(RECORDED DATA begins)

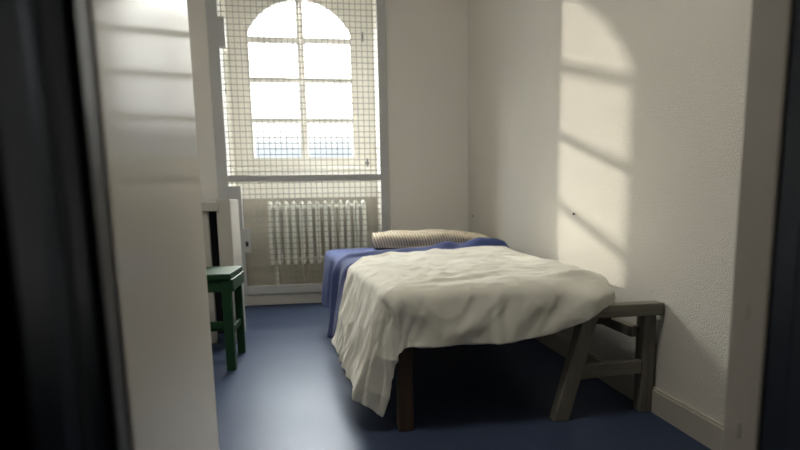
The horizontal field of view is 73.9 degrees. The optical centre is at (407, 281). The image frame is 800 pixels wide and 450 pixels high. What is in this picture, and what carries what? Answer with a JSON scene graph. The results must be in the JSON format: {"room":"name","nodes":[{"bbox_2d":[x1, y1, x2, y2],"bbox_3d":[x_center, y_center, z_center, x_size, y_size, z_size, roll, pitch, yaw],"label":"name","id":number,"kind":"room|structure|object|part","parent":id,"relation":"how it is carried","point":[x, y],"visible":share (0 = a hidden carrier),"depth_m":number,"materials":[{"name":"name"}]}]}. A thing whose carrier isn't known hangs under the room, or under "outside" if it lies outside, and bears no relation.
{"room":"prison interior","nodes":[
{"label":"prison interior","id":0,"kind":"room"},
{"bbox_2d":[187,0,217,201],"bbox_3d":[-1.807,-1.328,4.520,0.535,3.270,0.600,-2,8,-8],"label":"wall","id":1,"kind":"structure","parent":0,"point":[196,9],"depth_m":4.22,"materials":[{"name":"paint"}]},
{"bbox_2d":[385,0,467,231],"bbox_3d":[0.101,-1.403,4.798,0.744,3.270,0.600,-2,8,-8],"label":"wall","id":2,"kind":"structure","parent":0,"point":[427,40],"depth_m":4.50,"materials":[{"name":"paint"}]},
{"bbox_2d":[244,292,321,305],"bbox_3d":[-0.738,0.129,4.568,2.549,0.092,0.018,-2,8,-8],"label":"baseboard","id":3,"kind":"structure","parent":2,"relation":"attached to","point":[315,297],"depth_m":4.51,"materials":[{"name":"paint"}]},
{"bbox_2d":[205,0,389,294],"bbox_3d":[-0.861,-1.326,4.341,1.398,2.858,0.062,-2,8,-8],"label":"screen","id":4,"kind":"object","parent":2,"relation":"attached to","point":[216,30],"visible":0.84,"depth_m":4.35,"materials":[{"name":"grey metal"}]},
{"bbox_3d":[-1.511,-1.302,4.255,0.085,2.858,0.045,-2,8,-8],"label":"post","id":5,"kind":"part","parent":4,"relation":"part of","materials":[{"name":"grey metal"}]},
{"bbox_3d":[-1.331,-0.344,4.402,0.054,0.198,0.049,-2,8,-8],"label":"lock plate","id":6,"kind":"part","parent":4,"relation":"part of","materials":[{"name":"grey metal"}]},
{"bbox_3d":[-0.837,-0.357,4.480,1.239,0.900,0.039,-2,8,-8],"label":"gate frame","id":7,"kind":"part","parent":4,"relation":"part of","materials":[{"name":"grey metal"}]},
{"bbox_3d":[-0.208,-1.353,4.445,0.074,2.858,0.045,-2,8,-8],"label":"post","id":8,"kind":"part","parent":4,"relation":"part of","materials":[{"name":"grey metal"}]},
{"bbox_2d":[212,302,710,449],"bbox_3d":[-0.206,0.648,1.588,6.000,0.120,6.196,-2,8,-8],"label":"floor","id":9,"kind":"structure","parent":0,"point":[290,389],"depth_m":2.20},
{"bbox_2d":[201,199,245,342],"bbox_3d":[-1.288,-0.072,3.302,0.452,0.866,0.330,-2,8,-8],"label":"base cabinet","id":10,"kind":"object","parent":9,"relation":"on","point":[221,225],"visible":0.33,"depth_m":3.19,"materials":[{"name":"beige paint"}]},
{"bbox_3d":[-1.323,-0.018,3.176,0.302,0.795,0.040,-2,8,-8],"label":"panel","id":11,"kind":"part","parent":10,"relation":"part of","materials":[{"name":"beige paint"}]},
{"bbox_3d":[-1.339,-0.055,3.439,0.350,0.795,0.030,-2,8,-8],"label":"panel","id":12,"kind":"part","parent":10,"relation":"part of","materials":[{"name":"black"}]},
{"bbox_3d":[-1.107,-0.081,3.343,0.082,0.866,0.300,-2,8,-8],"label":"panel","id":13,"kind":"part","parent":10,"relation":"part of","materials":[{"name":"beige paint"}]},
{"bbox_2d":[206,266,245,370],"bbox_3d":[-1.073,0.184,2.795,0.380,0.492,0.385,-2,8,-8],"label":"stool","id":14,"kind":"object","parent":9,"relation":"on","point":[225,280],"visible":0.54,"depth_m":2.66,"materials":[{"name":"green paint"}]},
{"bbox_3d":[-1.082,-0.044,2.763,0.371,0.030,0.385,-2,8,-8],"label":"seat","id":15,"kind":"part","parent":14,"relation":"part of","materials":[{"name":"green paint"}]},
{"bbox_3d":[-0.895,0.215,2.663,0.045,0.462,0.045,-2,8,-8],"label":"leg","id":16,"kind":"part","parent":14,"relation":"part of","materials":[{"name":"green paint"}]},
{"bbox_3d":[-0.945,0.171,2.984,0.040,0.462,0.040,-2,8,-8],"label":"leg","id":17,"kind":"part","parent":14,"relation":"part of","materials":[{"name":"green paint"}]},
{"bbox_2d":[395,301,615,431],"bbox_3d":[0.153,0.173,2.967,1.055,0.420,2.120,-2,8,-8],"label":"bed","id":18,"kind":"object","parent":9,"relation":"on","point":[404,367],"visible":0.06,"depth_m":1.89,"materials":[{"name":"brown wood"}]},
{"bbox_3d":[-0.014,0.333,1.912,0.056,0.405,0.060,-2,8,-8],"label":"leg","id":19,"kind":"part","parent":18,"relation":"part of","materials":[{"name":"brown wood"}]},
{"bbox_3d":[0.388,0.142,1.977,0.773,0.060,0.030,-2,8,-8],"label":"rail","id":20,"kind":"part","parent":18,"relation":"part of","materials":[{"name":"brown wood"}]},
{"bbox_2d":[549,300,663,421],"bbox_3d":[0.650,0.212,2.587,0.414,0.432,1.282,-2,8,-8],"label":"trestle","id":21,"kind":"object","parent":9,"relation":"on","point":[575,369],"visible":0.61,"depth_m":1.99,"materials":[{"name":"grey wood"}]},
{"bbox_3d":[0.615,0.321,1.980,0.160,0.386,0.050,-2,8,-8],"label":"leg","id":22,"kind":"part","parent":21,"relation":"part of","materials":[{"name":"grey wood"}]},
{"bbox_3d":[0.777,0.109,2.598,0.034,0.041,1.170,-2,8,-8],"label":"rail","id":23,"kind":"part","parent":21,"relation":"part of","materials":[{"name":"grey wood"}]},
{"bbox_3d":[0.908,0.307,2.044,0.050,0.386,0.052,-2,8,-8],"label":"leg","id":24,"kind":"part","parent":21,"relation":"part of","materials":[{"name":"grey wood"}]},
{"bbox_2d":[468,0,751,423],"bbox_3d":[0.902,-1.139,2.825,0.250,3.270,4.976,-2,8,-8],"label":"wall","id":25,"kind":"structure","parent":0,"point":[625,117],"depth_m":2.18,"materials":[{"name":"paint"}]},
{"bbox_2d":[535,333,722,449],"bbox_3d":[0.824,0.342,2.840,0.016,0.096,3.926,-2,8,-8],"label":"baseboard","id":26,"kind":"structure","parent":25,"relation":"attached to","point":[706,430],"depth_m":1.94,"materials":[{"name":"paint"}]},
{"bbox_3d":[-0.876,0.154,4.866,1.290,0.205,0.600,-2,8,-8],"label":"wall","id":27,"kind":"structure","parent":0,"visible":0},
{"bbox_2d":[267,200,366,284],"bbox_3d":[-0.798,-0.332,4.764,0.853,0.783,0.200,-2,8,-8],"label":"radiator","id":28,"kind":"object","parent":27,"relation":"on","point":[362,206],"visible":0.52,"depth_m":4.66,"materials":[{"name":"metal"}]},
{"bbox_3d":[-0.924,-0.513,5.014,1.290,1.075,0.116,-2,8,-8],"label":"wall","id":29,"kind":"structure","parent":0,"visible":0},
{"bbox_2d":[217,0,380,232],"bbox_3d":[-0.897,-1.315,4.616,1.290,2.775,0.454,-2,8,-8],"label":"trim","id":30,"kind":"structure","parent":29,"relation":"attached to","point":[298,186],"depth_m":4.85,"materials":[{"name":"paint"}]},
{"bbox_2d":[224,0,376,167],"bbox_3d":[-0.944,-1.881,4.780,1.290,1.700,0.105,-2,8,-8],"label":"window","id":31,"kind":"structure","parent":29,"relation":"in","point":[358,142],"depth_m":4.78,"materials":[{"name":"beige paint"}]},
{"bbox_2d":[234,166,376,170],"bbox_3d":[-0.921,-1.033,4.854,1.278,0.030,0.044,-2,8,-8],"label":"trim","id":32,"kind":"structure","parent":29,"relation":"attached to","point":[372,167],"depth_m":4.83,"materials":[{"name":"beige paint"}]},
{"bbox_2d":[242,197,377,285],"bbox_3d":[-0.912,-0.376,4.972,1.278,0.815,0.006,-2,8,-8],"label":"wall","id":33,"kind":"structure","parent":29,"relation":"attached to","point":[294,269],"depth_m":4.95,"materials":[{"name":"paint"}]},
{"bbox_3d":[-0.153,-0.774,0.385,3.069,3.270,0.290,-2,8,-8],"label":"wall","id":34,"kind":"structure","parent":0,"visible":0},
{"bbox_2d":[0,0,109,449],"bbox_3d":[-0.295,-0.371,0.345,0.068,2.250,0.144,-2,8,-8],"label":"trim","id":35,"kind":"structure","parent":34,"relation":"attached to","point":[52,397],"depth_m":0.37,"materials":[{"name":"black paint"}]},
{"bbox_2d":[64,0,129,449],"bbox_3d":[-0.313,-0.384,0.435,0.061,2.250,0.042,-2,8,-8],"label":"trim","id":36,"kind":"structure","parent":34,"relation":"attached to","point":[76,11],"depth_m":0.47,"materials":[{"name":"grey paint"}]},
{"bbox_2d":[87,0,218,449],"bbox_3d":[-0.442,-0.404,0.835,0.101,2.158,0.790,-3,8,-15],"label":"door","id":37,"kind":"structure","parent":34,"relation":"in","point":[141,55],"depth_m":0.71,"materials":[{"name":"paint"}]},
{"bbox_2d":[722,0,794,449],"bbox_3d":[0.466,-0.428,0.642,0.051,2.250,0.064,-2,8,-8],"label":"trim","id":38,"kind":"structure","parent":34,"relation":"attached to","point":[772,21],"depth_m":0.68,"materials":[{"name":"beige paint"}]},
{"bbox_3d":[0.454,0.201,0.730,0.005,0.022,0.009,-2,8,-8],"label":"strike plate","id":39,"kind":"part","parent":38,"relation":"part of","materials":[{"name":"beige paint"}]},
{"bbox_3d":[0.451,0.038,0.707,0.005,0.022,0.009,-2,8,-8],"label":"strike plate","id":40,"kind":"part","parent":38,"relation":"part of","materials":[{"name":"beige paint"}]},
{"bbox_2d":[760,0,799,449],"bbox_3d":[0.485,-0.408,0.500,0.054,2.250,0.226,-2,8,-8],"label":"trim","id":41,"kind":"structure","parent":34,"relation":"attached to","point":[781,410],"depth_m":0.64,"materials":[{"name":"black paint"}]},
{"bbox_3d":[0.137,-0.076,2.969,1.158,0.071,2.158,-2,8,-8],"label":"mattress","id":42,"kind":"object","parent":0,"visible":0},
{"bbox_2d":[321,237,510,337],"bbox_3d":[0.079,0.002,3.210,1.231,0.504,1.644,-2,8,-8],"label":"blanket","id":43,"kind":"object","parent":42,"relation":"on","point":[337,262],"visible":0.38,"depth_m":3.29,"materials":[{"name":"blue fabric"}]},
{"bbox_2d":[372,229,489,248],"bbox_3d":[0.179,-0.314,3.851,0.861,0.130,0.418,-2,8,-6],"label":"pillow","id":44,"kind":"object","parent":43,"relation":"on","point":[391,239],"visible":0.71,"depth_m":3.67,"materials":[{"name":"beige fabric"}]},
{"bbox_2d":[331,246,614,416],"bbox_3d":[0.208,0.132,2.535,1.138,0.498,1.439,-2,8,-8],"label":"sheet","id":45,"kind":"object","parent":42,"relation":"on","point":[392,302],"visible":1,"depth_m":1.89,"materials":[{"name":"white fabric"}]}
]}

(RECORDED DATA ends)

ASSIGNMENT. The expected result is a copy of each line in the records where "fabric" appears.

TASK ANSWER.
{"bbox_2d":[321,237,510,337],"bbox_3d":[0.079,0.002,3.210,1.231,0.504,1.644,-2,8,-8],"label":"blanket","id":43,"kind":"object","parent":42,"relation":"on","point":[337,262],"visible":0.38,"depth_m":3.29,"materials":[{"name":"blue fabric"}]},
{"bbox_2d":[372,229,489,248],"bbox_3d":[0.179,-0.314,3.851,0.861,0.130,0.418,-2,8,-6],"label":"pillow","id":44,"kind":"object","parent":43,"relation":"on","point":[391,239],"visible":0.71,"depth_m":3.67,"materials":[{"name":"beige fabric"}]},
{"bbox_2d":[331,246,614,416],"bbox_3d":[0.208,0.132,2.535,1.138,0.498,1.439,-2,8,-8],"label":"sheet","id":45,"kind":"object","parent":42,"relation":"on","point":[392,302],"visible":1,"depth_m":1.89,"materials":[{"name":"white fabric"}]}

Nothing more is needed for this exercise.